━━ Data supplied

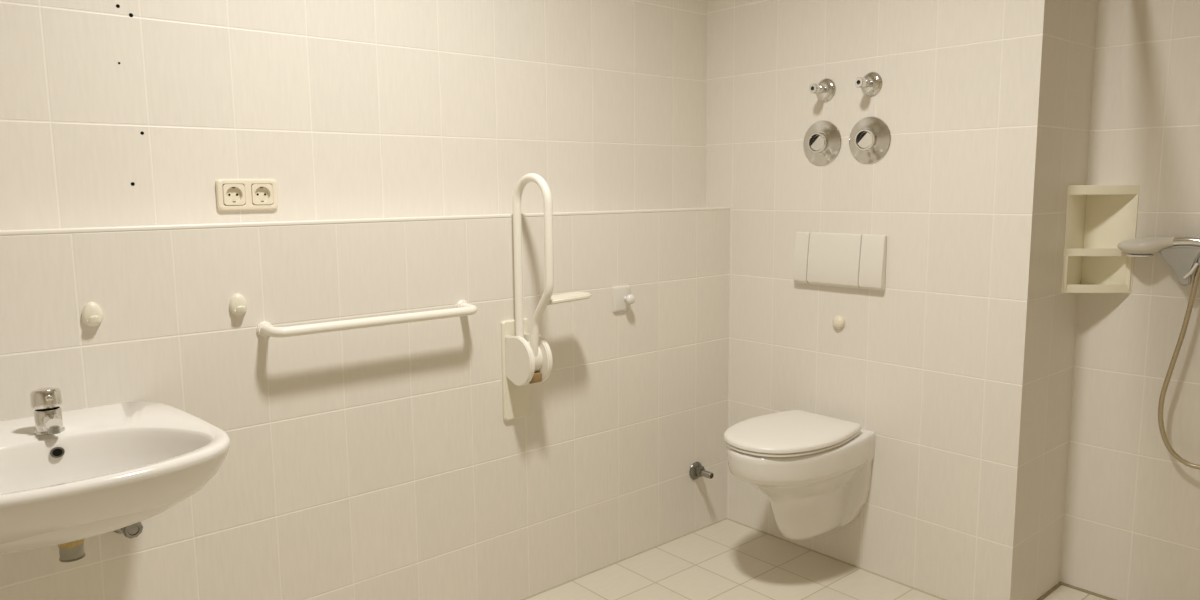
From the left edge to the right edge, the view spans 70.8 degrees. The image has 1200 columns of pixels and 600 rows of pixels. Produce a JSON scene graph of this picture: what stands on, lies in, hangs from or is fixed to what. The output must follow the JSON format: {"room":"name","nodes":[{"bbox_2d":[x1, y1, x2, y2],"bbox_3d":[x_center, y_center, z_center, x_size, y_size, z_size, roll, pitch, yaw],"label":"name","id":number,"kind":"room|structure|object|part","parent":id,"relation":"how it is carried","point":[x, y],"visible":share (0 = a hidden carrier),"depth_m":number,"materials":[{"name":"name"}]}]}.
{"room":"accessible bathroom","nodes":[
{"label":"accessible bathroom","id":0,"kind":"room"},
{"bbox_2d":[0,0,706,229],"bbox_3d":[-0.972,-0.467,2.174,3.600,3.030,0.100,-7,10,-41],"label":"wall","id":1,"kind":"structure","parent":0,"point":[355,109],"depth_m":2.33,"materials":[{"name":"tile"}]},
{"bbox_2d":[215,179,277,209],"bbox_3d":[-0.909,-0.272,2.178,0.153,0.078,0.013,-7,10,-41],"label":"double socket","id":2,"kind":"object","parent":1,"relation":"attached to","point":[239,194],"visible":1,"depth_m":2.17,"materials":[{"name":"beige plastic"}]},
{"bbox_2d":[0,210,729,599],"bbox_3d":[-0.890,0.429,2.207,3.600,1.244,0.124,-7,10,-41],"label":"wall","id":3,"kind":"structure","parent":0,"point":[385,462],"depth_m":2.36,"materials":[{"name":"tile"}]},
{"bbox_2d":[81,302,102,325],"bbox_3d":[-1.116,0.032,1.859,0.042,0.054,0.026,-7,10,-41],"label":"wall hook","id":4,"kind":"object","parent":3,"relation":"attached to","point":[92,314],"visible":1,"depth_m":1.85,"materials":[{"name":"beige plastic"}]},
{"bbox_2d":[0,401,230,553],"bbox_3d":[-1.037,0.365,1.615,0.556,0.178,0.559,-7,10,-41],"label":"washbasin","id":5,"kind":"object","parent":3,"relation":"attached to","point":[112,467],"visible":0.99,"depth_m":1.61,"materials":[{"name":"ceramic"}]},
{"bbox_2d":[30,387,64,434],"bbox_3d":[-1.097,0.223,1.681,0.053,0.088,0.104,-7,10,-41],"label":"tap","id":6,"kind":"object","parent":5,"relation":"on","point":[46,403],"visible":1,"depth_m":1.67,"materials":[{"name":"silver metal"}]},
{"bbox_3d":[-1.093,0.193,1.671,0.012,0.009,0.028,-7,10,-41],"label":"lever","id":7,"kind":"part","parent":6,"relation":"part of","materials":[{"name":"silver metal"}]},
{"bbox_3d":[-1.084,0.238,1.668,0.029,0.029,0.061,-7,10,-41],"label":"spout","id":8,"kind":"part","parent":6,"relation":"part of","materials":[{"name":"silver metal"}]},
{"bbox_2d":[57,539,84,561],"bbox_3d":[-1.023,0.472,1.632,0.056,0.056,0.056,-7,10,-41],"label":"stub","id":9,"kind":"object","parent":5,"relation":"attached to","point":[72,551],"visible":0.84,"depth_m":1.62,"materials":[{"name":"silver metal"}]},
{"bbox_2d":[114,522,142,538],"bbox_3d":[-1.071,0.504,1.918,0.066,0.080,0.085,-7,10,-41],"label":"angle valve","id":10,"kind":"object","parent":3,"relation":"attached to","point":[134,530],"visible":0.46,"depth_m":1.89,"materials":[{"name":"silver metal"}]},
{"bbox_2d":[229,294,246,315],"bbox_3d":[-0.881,0.012,2.063,0.042,0.054,0.026,-7,10,-41],"label":"wall hook","id":11,"kind":"object","parent":3,"relation":"attached to","point":[238,304],"visible":1,"depth_m":2.06,"materials":[{"name":"beige plastic"}]},
{"bbox_2d":[0,207,729,235],"bbox_3d":[-0.859,-0.186,2.083,3.598,0.012,0.014,-7,10,-41],"label":"trim","id":12,"kind":"structure","parent":3,"relation":"attached to","point":[368,220],"depth_m":2.16,"materials":[{"name":"white plastic"}]},
{"bbox_2d":[257,300,476,337],"bbox_3d":[-0.596,0.050,2.275,0.616,0.038,0.091,-7,10,-41],"label":"towel rail","id":13,"kind":"object","parent":3,"relation":"attached to","point":[264,329],"visible":1,"depth_m":2.20,"materials":[{"name":"white plastic"}]},
{"bbox_2d":[500,173,590,420],"bbox_3d":[-0.147,-0.004,2.591,0.250,0.762,0.198,-7,10,-41],"label":"grab rail","id":14,"kind":"object","parent":3,"relation":"attached to","point":[526,357],"visible":1,"depth_m":2.56,"materials":[{"name":"beige plastic"}]},
{"bbox_3d":[-0.263,0.216,2.641,0.100,0.314,0.012,-7,10,-41],"label":"wall plate","id":15,"kind":"part","parent":14,"relation":"part of","materials":[{"name":"beige plastic"}]},
{"bbox_3d":[-0.111,-0.006,2.595,0.190,0.020,0.080,-7,10,-41],"label":"paper holder arm","id":16,"kind":"part","parent":14,"relation":"part of","materials":[{"name":"beige plastic"}]},
{"bbox_2d":[612,285,634,312],"bbox_3d":[0.088,-0.002,2.900,0.080,0.092,0.046,-7,10,-41],"label":"hook","id":17,"kind":"object","parent":3,"relation":"attached to","point":[622,300],"visible":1,"depth_m":2.90,"materials":[{"name":"beige plastic"}]},
{"bbox_3d":[0.101,-0.003,2.904,0.035,0.035,0.036,-7,10,-41],"label":"knob","id":18,"kind":"part","parent":17,"relation":"part of","materials":[{"name":"plastic"}]},
{"bbox_2d":[521,518,726,599],"bbox_3d":[-0.844,1.051,2.243,3.600,0.007,0.007,-7,10,-41],"label":"trim","id":19,"kind":"structure","parent":3,"relation":"attached to","point":[725,518],"depth_m":3.02,"materials":[{"name":"plastic"}]},
{"bbox_2d":[689,462,713,479],"bbox_3d":[0.396,0.662,3.228,0.070,0.070,0.083,-7,10,-41],"label":"angle valve","id":20,"kind":"object","parent":3,"relation":"attached to","point":[697,470],"visible":1,"depth_m":3.23,"materials":[{"name":"silver metal"}]},
{"bbox_2d":[525,519,1105,599],"bbox_3d":[0.283,1.231,1.266,4.194,0.120,3.424,-7,10,-41],"label":"floor","id":21,"kind":"structure","parent":0,"point":[726,559],"depth_m":2.91,"materials":[{"name":"tile"}]},
{"bbox_2d":[706,0,1098,599],"bbox_3d":[0.979,-0.599,3.041,0.494,3.030,1.343,-7,10,-41],"label":"wall","id":22,"kind":"structure","parent":0,"point":[961,370],"depth_m":2.70,"materials":[{"name":"tile"}]},
{"bbox_2d":[724,410,874,539],"bbox_3d":[0.638,0.615,2.825,0.526,0.402,0.347,-7,10,-41],"label":"toilet","id":23,"kind":"object","parent":22,"relation":"attached to","point":[814,470],"visible":1,"depth_m":2.74,"materials":[{"name":"ceramic"}]},
{"bbox_3d":[0.618,0.450,2.787,0.473,0.010,0.340,-7,10,-41],"label":"seat","id":24,"kind":"part","parent":23,"relation":"part of","materials":[{"name":"plastic"}]},
{"bbox_3d":[0.618,0.431,2.785,0.479,0.026,0.346,-7,10,-41],"label":"lid","id":25,"kind":"part","parent":23,"relation":"part of","materials":[{"name":"plastic"}]},
{"bbox_2d":[803,120,840,164],"bbox_3d":[0.754,-0.540,2.902,0.037,0.153,0.153,-7,10,-41],"label":"valve","id":26,"kind":"object","parent":22,"relation":"attached to","point":[822,140],"visible":1,"depth_m":2.89,"materials":[{"name":"silver metal"}]},
{"bbox_3d":[0.749,-0.538,2.897,0.013,0.050,0.050,-7,10,-41],"label":"key plate","id":27,"kind":"part","parent":26,"relation":"part of","materials":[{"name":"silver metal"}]},
{"bbox_2d":[809,78,835,101],"bbox_3d":[0.743,-0.714,2.858,0.078,0.078,0.078,-7,10,-41],"label":"valve","id":28,"kind":"object","parent":22,"relation":"attached to","point":[825,89],"visible":1,"depth_m":2.86,"materials":[{"name":"silver metal"}]},
{"bbox_3d":[0.722,-0.711,2.840,0.022,0.033,0.033,-7,10,-41],"label":"handle","id":29,"kind":"part","parent":28,"relation":"part of","materials":[{"name":"silver metal"}]},
{"bbox_2d":[727,518,946,599],"bbox_3d":[0.880,0.936,2.995,0.007,0.007,1.119,-7,10,-41],"label":"trim","id":30,"kind":"structure","parent":22,"relation":"attached to","point":[727,518],"depth_m":3.01,"materials":[{"name":"plastic"}]},
{"bbox_2d":[832,316,844,328],"bbox_3d":[0.824,0.078,2.922,0.020,0.046,0.046,-7,10,-41],"label":"buffer","id":31,"kind":"object","parent":22,"relation":"attached to","point":[838,322],"visible":1,"depth_m":2.91,"materials":[{"name":"beige plastic"}]},
{"bbox_2d":[793,232,886,290],"bbox_3d":[0.816,-0.137,2.894,0.029,0.183,0.350,-7,10,-41],"label":"flush plate","id":32,"kind":"object","parent":22,"relation":"attached to","point":[858,261],"visible":1,"depth_m":2.87,"materials":[{"name":"plastic"}]},
{"bbox_3d":[0.718,-0.150,3.003,0.025,0.183,0.057,-7,10,-41],"label":"panel","id":33,"kind":"part","parent":32,"relation":"part of","materials":[{"name":"plastic"}]},
{"bbox_3d":[0.901,-0.124,2.794,0.025,0.183,0.085,-7,10,-41],"label":"panel","id":34,"kind":"part","parent":32,"relation":"part of","materials":[{"name":"plastic"}]},
{"bbox_2d":[855,72,881,95],"bbox_3d":[0.857,-0.701,2.728,0.078,0.078,0.078,-7,10,-41],"label":"valve","id":35,"kind":"object","parent":22,"relation":"attached to","point":[870,84],"visible":1,"depth_m":2.73,"materials":[{"name":"silver metal"}]},
{"bbox_3d":[0.836,-0.698,2.710,0.022,0.033,0.033,-7,10,-41],"label":"handle","id":36,"kind":"part","parent":35,"relation":"part of","materials":[{"name":"silver metal"}]},
{"bbox_2d":[849,116,890,163],"bbox_3d":[0.874,-0.524,2.765,0.037,0.153,0.153,-7,10,-41],"label":"valve","id":37,"kind":"object","parent":22,"relation":"attached to","point":[870,137],"visible":1,"depth_m":2.76,"materials":[{"name":"silver metal"}]},
{"bbox_3d":[0.869,-0.522,2.760,0.013,0.050,0.050,-7,10,-41],"label":"key plate","id":38,"kind":"part","parent":37,"relation":"part of","materials":[{"name":"silver metal"}]},
{"bbox_2d":[1037,582,1061,599],"bbox_3d":[1.397,0.970,2.705,0.391,0.013,0.014,-7,10,-41],"label":"trim","id":39,"kind":"structure","parent":22,"relation":"attached to","point":[1059,584],"depth_m":2.77,"materials":[{"name":"plastic"}]},
{"bbox_2d":[1061,582,1115,599],"bbox_3d":[2.195,1.044,2.091,0.014,0.013,1.980,-7,10,-41],"label":"trim","id":40,"kind":"structure","parent":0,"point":[1062,583],"depth_m":2.76,"materials":[{"name":"plastic"}]},
{"bbox_2d":[1060,0,1199,599],"bbox_3d":[2.253,-0.458,1.889,0.100,3.030,2.081,-7,10,-41],"label":"wall","id":41,"kind":"structure","parent":0,"point":[1131,531],"depth_m":2.58,"materials":[{"name":"tile"}]},
{"bbox_2d":[1061,185,1139,292],"bbox_3d":[1.527,-0.185,2.577,0.149,0.329,0.149,-7,10,-41],"label":"corner shelf","id":42,"kind":"object","parent":41,"relation":"attached to","point":[1098,217],"visible":0.89,"depth_m":2.60,"materials":[{"name":"plastic"}]},
{"bbox_3d":[1.434,-0.084,2.599,0.012,0.105,0.012,-7,10,-41],"label":"corner post","id":43,"kind":"part","parent":42,"relation":"part of","materials":[{"name":"plastic"}]},
{"bbox_3d":[1.480,-0.186,2.632,0.148,0.312,0.004,-7,10,-41],"label":"panel","id":44,"kind":"part","parent":42,"relation":"part of","materials":[{"name":"plastic"}]},
{"bbox_3d":[1.583,-0.181,2.624,0.004,0.302,0.144,-7,10,-41],"label":"panel","id":45,"kind":"part","parent":42,"relation":"part of","materials":[{"name":"plastic"}]},
{"bbox_3d":[1.622,-0.084,2.587,0.012,0.105,0.012,-7,10,-41],"label":"corner post","id":46,"kind":"part","parent":42,"relation":"part of","materials":[{"name":"plastic"}]},
{"bbox_2d":[1159,247,1199,285],"bbox_3d":[1.713,-0.338,2.387,0.201,0.836,0.067,6,10,39],"label":"holder","id":47,"kind":"object","parent":41,"relation":"attached to","point":[1183,261],"visible":1,"depth_m":2.42,"materials":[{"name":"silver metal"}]},
{"bbox_2d":[1117,236,1199,256],"bbox_3d":[1.649,-0.156,2.462,0.090,0.065,0.246,-7,10,-41],"label":"shower","id":48,"kind":"object","parent":47,"relation":"attached to","point":[1145,246],"visible":1,"depth_m":2.46,"materials":[{"name":"grey plastic"}]},
{"bbox_3d":[1.692,-0.165,2.411,0.028,0.035,0.114,-7,10,-41],"label":"handle","id":49,"kind":"part","parent":48,"relation":"part of","materials":[{"name":"silver metal"}]},
{"bbox_3d":[1.838,0.179,2.298,0.110,0.077,0.311,-7,10,-41],"label":"shower mixer","id":50,"kind":"object","parent":41,"relation":"attached to","visible":0},
{"bbox_2d":[1158,265,1199,468],"bbox_3d":[1.749,0.173,2.389,0.037,0.652,0.274,-5,9,-32],"label":"shower hose","id":51,"kind":"object","parent":50,"relation":"attached to","point":[1170,449],"visible":1,"depth_m":2.47,"materials":[{"name":"metal"}]}
]}

━━━━

Filter the data above, keeping only lines that include the string "post".

{"bbox_3d":[1.434,-0.084,2.599,0.012,0.105,0.012,-7,10,-41],"label":"corner post","id":43,"kind":"part","parent":42,"relation":"part of","materials":[{"name":"plastic"}]},
{"bbox_3d":[1.622,-0.084,2.587,0.012,0.105,0.012,-7,10,-41],"label":"corner post","id":46,"kind":"part","parent":42,"relation":"part of","materials":[{"name":"plastic"}]},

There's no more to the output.